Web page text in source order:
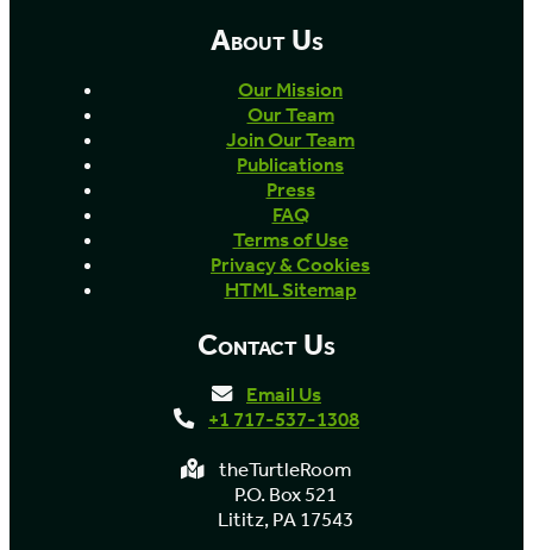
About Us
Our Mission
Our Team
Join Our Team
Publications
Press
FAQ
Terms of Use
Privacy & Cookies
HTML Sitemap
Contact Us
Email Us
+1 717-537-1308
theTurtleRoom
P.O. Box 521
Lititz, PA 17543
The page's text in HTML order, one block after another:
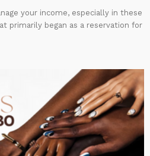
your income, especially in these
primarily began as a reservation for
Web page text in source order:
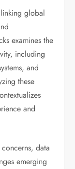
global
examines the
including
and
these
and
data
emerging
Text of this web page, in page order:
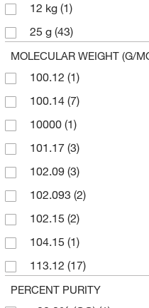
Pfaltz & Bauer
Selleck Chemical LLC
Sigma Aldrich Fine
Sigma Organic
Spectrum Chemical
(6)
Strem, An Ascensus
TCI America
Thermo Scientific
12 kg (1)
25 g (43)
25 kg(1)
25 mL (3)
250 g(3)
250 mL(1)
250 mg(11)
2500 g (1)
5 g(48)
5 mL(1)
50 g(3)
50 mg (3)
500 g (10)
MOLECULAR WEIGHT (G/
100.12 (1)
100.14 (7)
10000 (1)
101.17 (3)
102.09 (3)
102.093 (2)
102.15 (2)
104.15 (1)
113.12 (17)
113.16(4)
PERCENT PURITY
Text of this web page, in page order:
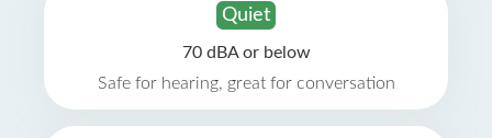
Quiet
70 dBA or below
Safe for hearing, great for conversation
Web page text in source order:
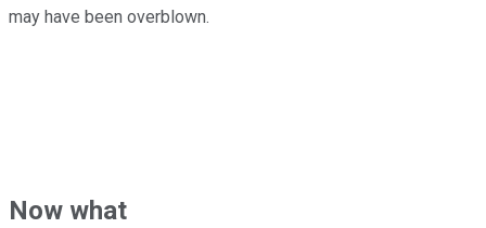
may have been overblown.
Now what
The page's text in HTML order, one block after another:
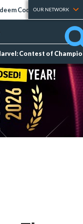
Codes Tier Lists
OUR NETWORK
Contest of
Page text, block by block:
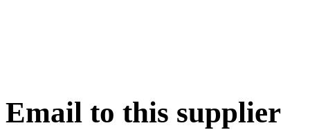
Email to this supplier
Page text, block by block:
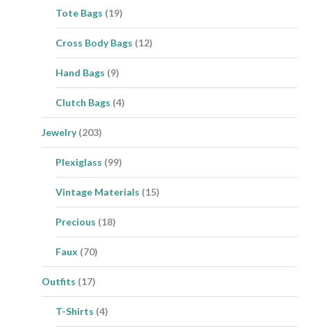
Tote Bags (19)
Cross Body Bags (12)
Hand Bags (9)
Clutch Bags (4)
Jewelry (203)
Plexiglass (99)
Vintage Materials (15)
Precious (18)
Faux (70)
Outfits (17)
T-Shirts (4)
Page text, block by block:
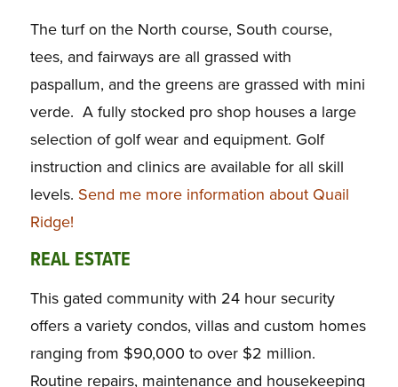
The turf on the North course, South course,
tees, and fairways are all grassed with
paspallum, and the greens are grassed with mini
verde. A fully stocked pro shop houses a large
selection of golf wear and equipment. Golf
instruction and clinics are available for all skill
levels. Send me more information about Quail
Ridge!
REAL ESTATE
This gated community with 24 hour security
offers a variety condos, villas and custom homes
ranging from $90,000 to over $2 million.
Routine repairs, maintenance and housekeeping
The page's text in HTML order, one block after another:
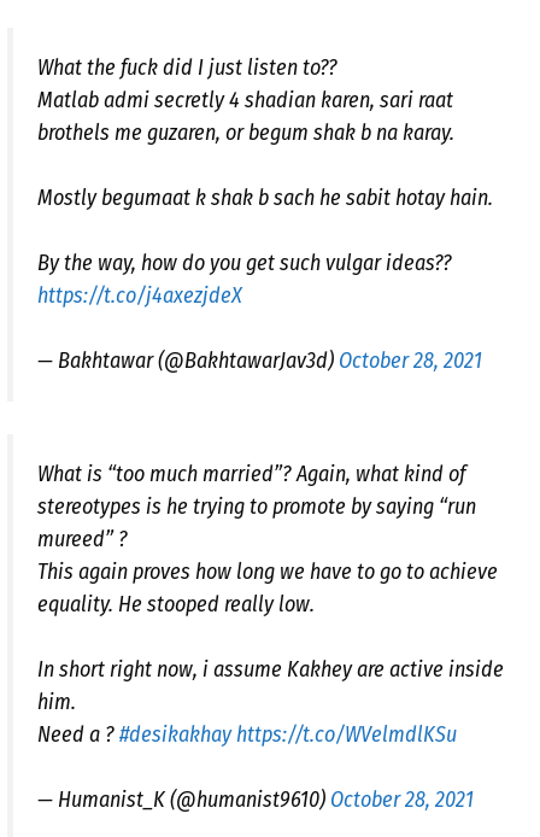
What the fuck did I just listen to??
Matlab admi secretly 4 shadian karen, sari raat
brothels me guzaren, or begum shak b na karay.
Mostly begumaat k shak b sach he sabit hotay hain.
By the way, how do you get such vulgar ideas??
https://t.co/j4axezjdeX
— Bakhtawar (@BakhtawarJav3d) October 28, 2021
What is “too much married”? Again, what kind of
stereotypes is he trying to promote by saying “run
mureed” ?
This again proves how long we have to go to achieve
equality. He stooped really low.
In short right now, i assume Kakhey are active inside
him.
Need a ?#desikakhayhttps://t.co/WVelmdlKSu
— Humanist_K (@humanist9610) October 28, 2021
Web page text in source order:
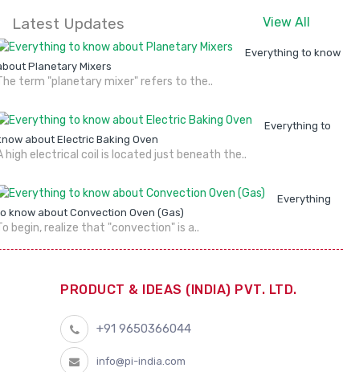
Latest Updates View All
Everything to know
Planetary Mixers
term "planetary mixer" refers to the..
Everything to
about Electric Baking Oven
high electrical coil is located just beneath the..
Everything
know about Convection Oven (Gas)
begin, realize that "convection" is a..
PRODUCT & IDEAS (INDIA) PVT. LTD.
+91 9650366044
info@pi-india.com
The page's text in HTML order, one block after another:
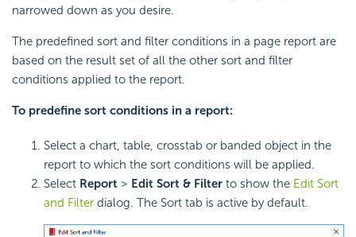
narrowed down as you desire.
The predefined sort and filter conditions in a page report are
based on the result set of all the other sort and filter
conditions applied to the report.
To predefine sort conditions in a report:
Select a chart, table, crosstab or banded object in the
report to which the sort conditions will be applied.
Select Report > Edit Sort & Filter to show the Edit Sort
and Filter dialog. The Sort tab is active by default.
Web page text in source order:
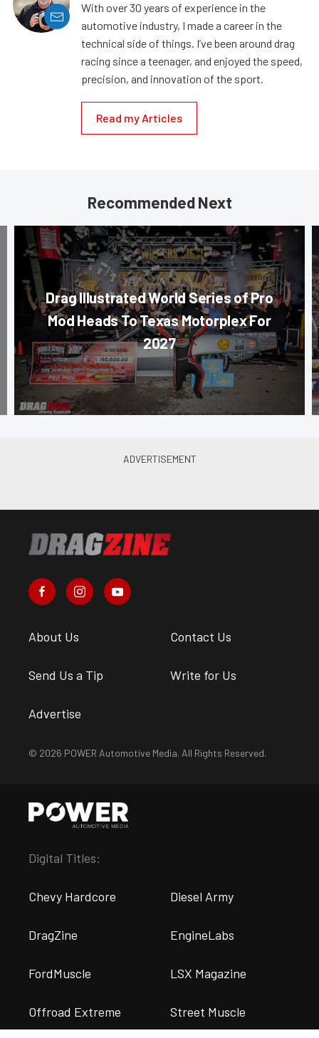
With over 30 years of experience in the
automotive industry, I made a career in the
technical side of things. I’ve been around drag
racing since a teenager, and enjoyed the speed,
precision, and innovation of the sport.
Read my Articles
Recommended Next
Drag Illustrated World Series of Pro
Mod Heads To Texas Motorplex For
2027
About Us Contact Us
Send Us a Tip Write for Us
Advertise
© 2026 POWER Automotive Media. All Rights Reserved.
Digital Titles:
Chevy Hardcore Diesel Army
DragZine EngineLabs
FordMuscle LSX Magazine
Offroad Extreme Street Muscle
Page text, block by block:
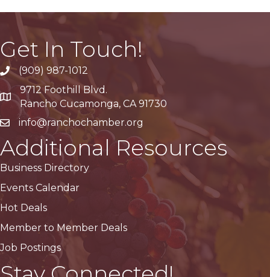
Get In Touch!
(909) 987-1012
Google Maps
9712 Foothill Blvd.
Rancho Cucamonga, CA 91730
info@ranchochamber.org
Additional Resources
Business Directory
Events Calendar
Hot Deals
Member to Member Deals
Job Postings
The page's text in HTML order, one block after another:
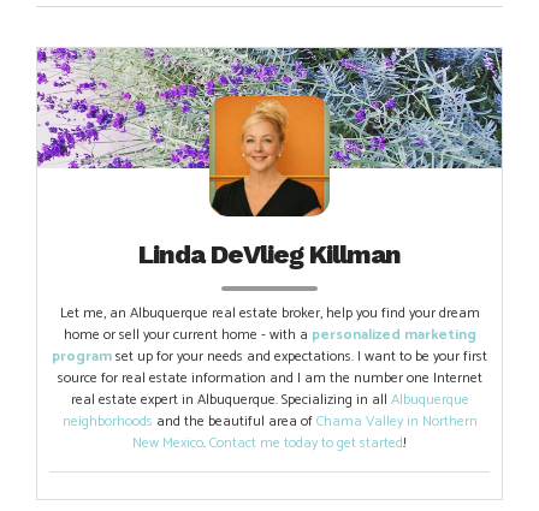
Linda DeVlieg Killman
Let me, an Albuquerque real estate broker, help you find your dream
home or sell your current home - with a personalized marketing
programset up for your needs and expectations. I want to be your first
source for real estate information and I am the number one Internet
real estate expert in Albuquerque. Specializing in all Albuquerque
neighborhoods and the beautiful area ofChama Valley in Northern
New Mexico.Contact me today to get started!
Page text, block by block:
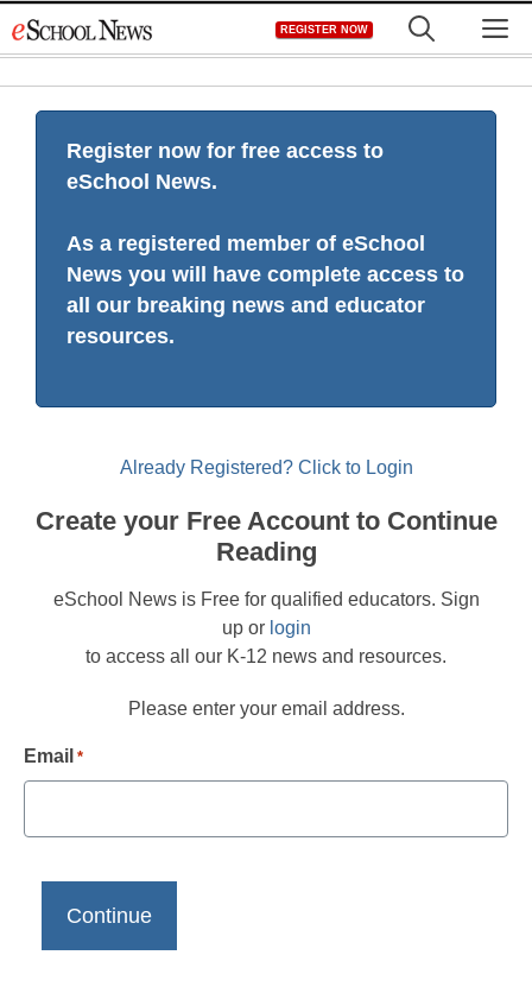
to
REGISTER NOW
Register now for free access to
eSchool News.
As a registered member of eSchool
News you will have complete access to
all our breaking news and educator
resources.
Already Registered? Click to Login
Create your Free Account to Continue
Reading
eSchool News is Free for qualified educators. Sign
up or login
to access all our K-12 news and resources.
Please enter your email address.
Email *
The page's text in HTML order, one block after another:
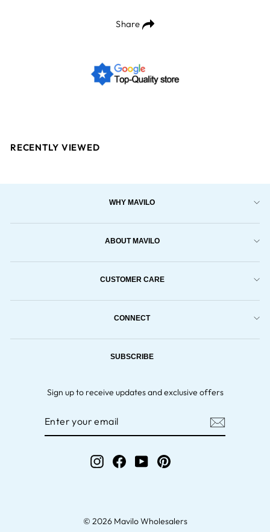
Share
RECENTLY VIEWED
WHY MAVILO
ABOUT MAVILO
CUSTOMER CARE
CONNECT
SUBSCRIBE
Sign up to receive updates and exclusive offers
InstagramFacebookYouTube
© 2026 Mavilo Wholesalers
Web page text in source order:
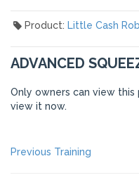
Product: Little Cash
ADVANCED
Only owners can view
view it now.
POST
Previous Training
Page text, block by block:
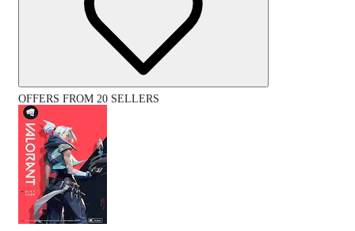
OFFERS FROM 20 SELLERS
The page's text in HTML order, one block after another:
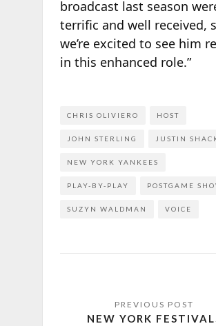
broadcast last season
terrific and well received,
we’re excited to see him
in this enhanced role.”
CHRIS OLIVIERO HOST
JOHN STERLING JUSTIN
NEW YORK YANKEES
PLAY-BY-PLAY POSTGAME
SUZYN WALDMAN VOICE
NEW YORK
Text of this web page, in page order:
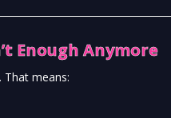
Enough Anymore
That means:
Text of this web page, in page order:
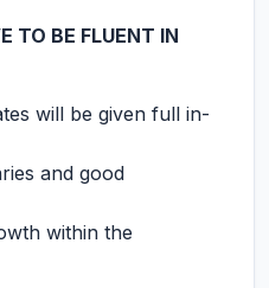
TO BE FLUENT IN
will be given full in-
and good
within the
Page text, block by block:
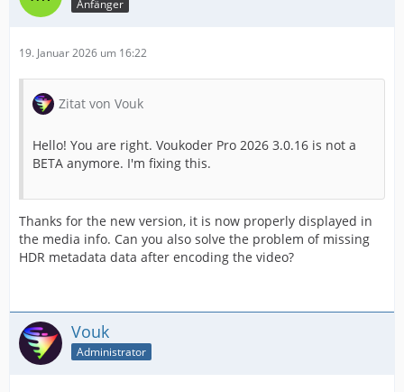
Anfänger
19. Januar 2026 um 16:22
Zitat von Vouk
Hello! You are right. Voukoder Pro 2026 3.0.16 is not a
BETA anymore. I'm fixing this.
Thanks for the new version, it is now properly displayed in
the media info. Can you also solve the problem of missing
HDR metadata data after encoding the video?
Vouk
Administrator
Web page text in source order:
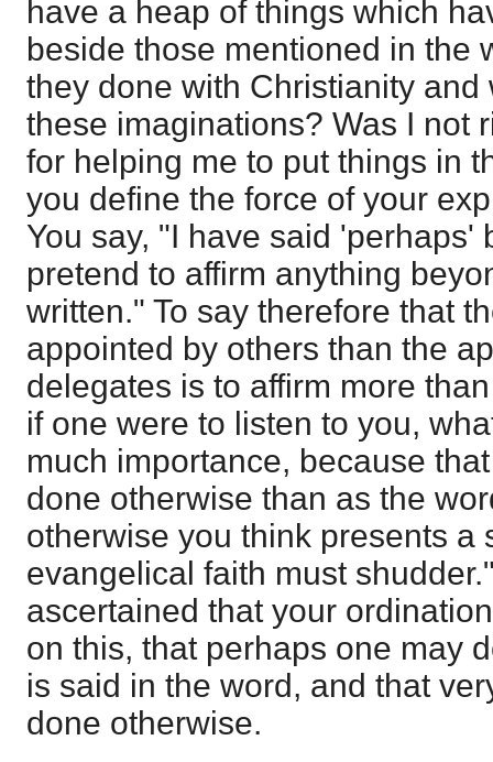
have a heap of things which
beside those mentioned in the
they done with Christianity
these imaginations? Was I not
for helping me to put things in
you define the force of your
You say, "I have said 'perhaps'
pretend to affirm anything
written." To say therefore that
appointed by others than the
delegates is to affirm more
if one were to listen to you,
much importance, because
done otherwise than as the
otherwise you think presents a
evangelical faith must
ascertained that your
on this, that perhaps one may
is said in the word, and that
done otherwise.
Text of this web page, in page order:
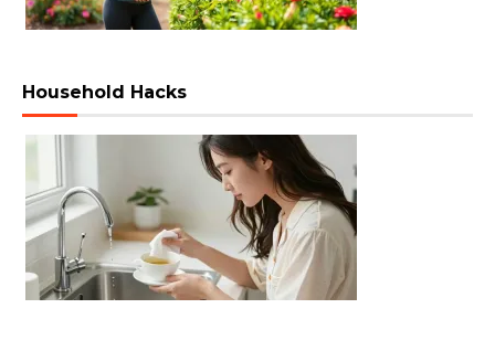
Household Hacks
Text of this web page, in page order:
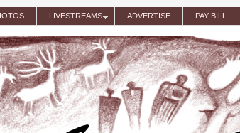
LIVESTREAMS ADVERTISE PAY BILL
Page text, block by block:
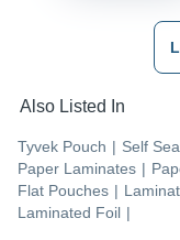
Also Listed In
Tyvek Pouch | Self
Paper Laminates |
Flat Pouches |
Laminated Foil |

────────

*Your goal:* Transcribe the records above exactly, leaving out every picture.

*Completed exercise:*
Web page text in source order:
About Us
Our Mission
Our Team
Join Our Team
Publications
Press
FAQ
Terms of Use
Privacy & Cookies
HTML Sitemap
Contact Us
Email Us
+1 717-537-1308
theTurtleRoom
P.O. Box 521
Lititz, PA 17543
The page's text in HTML order, one block after another:
your income, especially in these
primarily began as a reservation for
Web page text in source order:
global
examines the
including
and
these
and
data
emerging
Text of this web page, in page order:
Pfaltz & Bauer
Selleck Chemical LLC
Sigma Aldrich Fine
Sigma Organic
Spectrum Chemical
(6)
Strem, An Ascensus
TCI America
Thermo Scientific
12 kg (1)
25 g (43)
25 kg(1)
25 mL (3)
250 g(3)
250 mL(1)
250 mg(11)
2500 g (1)
5 g(48)
5 mL(1)
50 g(3)
50 mg (3)
500 g (10)
MOLECULAR WEIGHT (G/
100.12 (1)
100.14 (7)
10000 (1)
101.17 (3)
102.09 (3)
102.093 (2)
102.15 (2)
104.15 (1)
113.12 (17)
113.16(4)
PERCENT PURITY
Text of this web page, in page order:
Quiet
70 dBA or below
Safe for hearing, great for conversation
Web page text in source order:
may have been overblown.
Now what
The page's text in HTML order, one block after another:
Codes Tier Lists
OUR NETWORK
Contest of
Page text, block by block:
Email to this supplier
Page text, block by block:
Tote Bags (19)
Cross Body Bags (12)
Hand Bags (9)
Clutch Bags (4)
Jewelry (203)
Plexiglass (99)
Vintage Materials (15)
Precious (18)
Faux (70)
Outfits (17)
T-Shirts (4)
Page text, block by block:
The turf on the North course, South course,
tees, and fairways are all grassed with
paspallum, and the greens are grassed with mini
verde. A fully stocked pro shop houses a large
selection of golf wear and equipment. Golf
instruction and clinics are available for all skill
levels. Send me more information about Quail
Ridge!
REAL ESTATE
This gated community with 24 hour security
offers a variety condos, villas and custom homes
ranging from $90,000 to over $2 million.
Routine repairs, maintenance and housekeeping
The page's text in HTML order, one block after another:
What the fuck did I just listen to??
Matlab admi secretly 4 shadian karen, sari raat
brothels me guzaren, or begum shak b na karay.
Mostly begumaat k shak b sach he sabit hotay hain.
By the way, how do you get such vulgar ideas??
https://t.co/j4axezjdeX
— Bakhtawar (@BakhtawarJav3d) October 28, 2021
What is “too much married”? Again, what kind of
stereotypes is he trying to promote by saying “run
mureed” ?
This again proves how long we have to go to achieve
equality. He stooped really low.
In short right now, i assume Kakhey are active inside
him.
Need a ?#desikakhayhttps://t.co/WVelmdlKSu
— Humanist_K (@humanist9610) October 28, 2021
Web page text in source order:
Latest Updates View All
Everything to know
Planetary Mixers
term "planetary mixer" refers to the..
Everything to
about Electric Baking Oven
high electrical coil is located just beneath the..
Everything
know about Convection Oven (Gas)
begin, realize that "convection" is a..
PRODUCT & IDEAS (INDIA) PVT. LTD.
+91 9650366044
info@pi-india.com
The page's text in HTML order, one block after another:
narrowed down as you desire.
The predefined sort and filter conditions in a page report are
based on the result set of all the other sort and filter
conditions applied to the report.
To predefine sort conditions in a report:
Select a chart, table, crosstab or banded object in the
report to which the sort conditions will be applied.
Select Report > Edit Sort & Filter to show the Edit Sort
and Filter dialog. The Sort tab is active by default.
Web page text in source order:
With over 30 years of experience in the
automotive industry, I made a career in the
technical side of things. I’ve been around drag
racing since a teenager, and enjoyed the speed,
precision, and innovation of the sport.
Read my Articles
Recommended Next
Drag Illustrated World Series of Pro
Mod Heads To Texas Motorplex For
2027
About Us Contact Us
Send Us a Tip Write for Us
Advertise
© 2026 POWER Automotive Media. All Rights Reserved.
Digital Titles:
Chevy Hardcore Diesel Army
DragZine EngineLabs
FordMuscle LSX Magazine
Offroad Extreme Street Muscle
Page text, block by block:
Get In Touch!
(909) 987-1012
Google Maps
9712 Foothill Blvd.
Rancho Cucamonga, CA 91730
info@ranchochamber.org
Additional Resources
Business Directory
Events Calendar
Hot Deals
Member to Member Deals
Job Postings
The page's text in HTML order, one block after another:
Linda DeVlieg Killman
Let me, an Albuquerque real estate broker, help you find your dream
home or sell your current home - with a personalized marketing
programset up for your needs and expectations. I want to be your first
source for real estate information and I am the number one Internet
real estate expert in Albuquerque. Specializing in all Albuquerque
neighborhoods and the beautiful area ofChama Valley in Northern
New Mexico.Contact me today to get started!
Page text, block by block:
to
REGISTER NOW
Register now for free access to
eSchool News.
As a registered member of eSchool
News you will have complete access to
all our breaking news and educator
resources.
Already Registered? Click to Login
Create your Free Account to Continue
Reading
eSchool News is Free for qualified educators. Sign
up or login
to access all our K-12 news and resources.
Please enter your email address.
Email *
The page's text in HTML order, one block after another:
Share
RECENTLY VIEWED
WHY MAVILO
ABOUT MAVILO
CUSTOMER CARE
CONNECT
SUBSCRIBE
Sign up to receive updates and exclusive offers
InstagramFacebookYouTube
© 2026 Mavilo Wholesalers
Web page text in source order:
Product: Little Cash
ADVANCED
Only owners can view
view it now.
POST
Previous Training
Page text, block by block:
OFFERS FROM 20 SELLERS
The page's text in HTML order, one block after another:
broadcast last season
terrific and well received,
we’re excited to see him
in this enhanced role.”
CHRIS OLIVIERO HOST
JOHN STERLING JUSTIN
NEW YORK YANKEES
PLAY-BY-PLAY POSTGAME
SUZYN WALDMAN VOICE
NEW YORK
Text of this web page, in page order:
Enough Anymore
That means:
Text of this web page, in page order:
TO BE FLUENT IN
will be given full in-
and good
within the
Page text, block by block:
Anfänger
19. Januar 2026 um 16:22
Zitat von Vouk
Hello! You are right. Voukoder Pro 2026 3.0.16 is not a
BETA anymore. I'm fixing this.
Thanks for the new version, it is now properly displayed in
the media info. Can you also solve the problem of missing
HDR metadata data after encoding the video?
Vouk
Administrator
Web page text in source order:
have a heap of things which
beside those mentioned in the
they done with Christianity
these imaginations? Was I not
for helping me to put things in
you define the force of your
You say, "I have said 'perhaps'
pretend to affirm anything
written." To say therefore that
appointed by others than the
delegates is to affirm more
if one were to listen to you,
much importance, because
done otherwise than as the
otherwise you think presents a
evangelical faith must
ascertained that your
on this, that perhaps one may
is said in the word, and that
done otherwise.
Text of this web page, in page order:
Household Hacks
Text of this web page, in page order:
LIVESTREAMS ADVERTISE PAY BILL
Page text, block by block:
Also Listed In
Tyvek Pouch | Self
Paper Laminates |
Flat Pouches |
Laminated Foil |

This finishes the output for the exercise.